Recognition and Remembrance
Outside Turkey, the picture has shifted, slowly. Uruguay was the first country to acknowledge the Armenian Genocide in 1965, on the fiftieth anniversary. France followed in 2001, Germany in 2016. By 2021, roughly thirty-two countries had issued formal recognitions (Chakelian, 2021). The U.S. Congress passed recognition resolutions in 2019. On April 24, 2021, U.S. President Joe Biden became the first sitting American president to use the word genocide in an Armenian Remembrance Day statement, declaring that “the American people honor all those Armenians who perished in the genocide that began 106 years ago today” (Biden, 2021; Illinois Holocaust Museum, 2021).
Turkey responded by summoning the U.S. ambassador and rejecting Biden’s declaration as politically motivated. Foreign Minister Mevlüt Çavuşoğlu announced his government’s rejection within hours (Al Jazeera, 2021). The Turkish parliament passed a formal censure days later (PanARMENIAN, 2021).
President Ronald Reagan had used the word genocide in a 1981 presidential proclamation on the Holocaust that mentioned the Armenian case in passing. No sitting president before Biden had used the word in an Armenian Remembrance Day statement, and no Congress had passed standalone recognition resolutions until 2019 (PanARMENIAN, 2021).
Why It Still Matters
Genocide denial is not a side issue. It is part of the crime. Israel Charny, a pioneer of genocide studies, has argued that organized denial functions as a kind of cultural murder that follows physical murder, telling survivors and their descendants that their dead did not die the way they died (Charny, 1999). When a government denies a genocide committed by its predecessor regime a century ago, it tells the descendants of the victims that they have no standing to demand accountability or even an accurate historical record.
For the Armenian diaspora, which now numbers roughly seven to ten million worldwide, recognition is not an abstraction. It connects to ancestral land, stolen property, destroyed churches, and erased names. It connects to Nagorno-Karabakh, the Armenian-majority enclave that was forcibly emptied by Azerbaijan in September 2023 after a nine-month blockade, an event that several scholars and international observers have already described as ethnic cleansing. The line between remembrance and current policy is thinner than most of us want to admit.
Reflection
I want to end where I started. On the night of April 23 to 24, 1915, a group of writers, teachers, and doctors in Constantinople went to sleep in their own beds and woke up in custody. Most of them were dead within weeks. Their names are recorded. Krikor Zohrab, a member of the Ottoman parliament. Daniel Varoujan, a poet. Komitas Vardapet, a composer and priest who survived the arrests but lost his mind and spent the rest of his life in an asylum in Paris. Their work, when we can still read it, speaks for itself.
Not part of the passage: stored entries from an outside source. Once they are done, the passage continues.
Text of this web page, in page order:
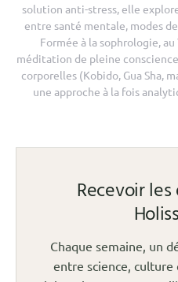
solution anti-stress, elle
entre santé mentale, modes
Formée à la sophrologie, au
méditation de pleine
corporelles (Kobido, Gua Sha,
une approche à la fois
Recevoir
Chaque semaine, un
entre science, culture

History is not a matter of choosing sides. It is a matter of taking evidence seriously and calling what happened by its accurate name. The evidence for the Armenian Genocide is overwhelming and has been overwhelming for more than a century. That the word itself was forged by a Polish-Jewish lawyer who had followed the Tehlirian trial in a Berlin courtroom as a young student should not be a rhetorical flourish in our textbooks. It should be a lesson. The language we use shapes what we remember, and what we remember shapes what we permit.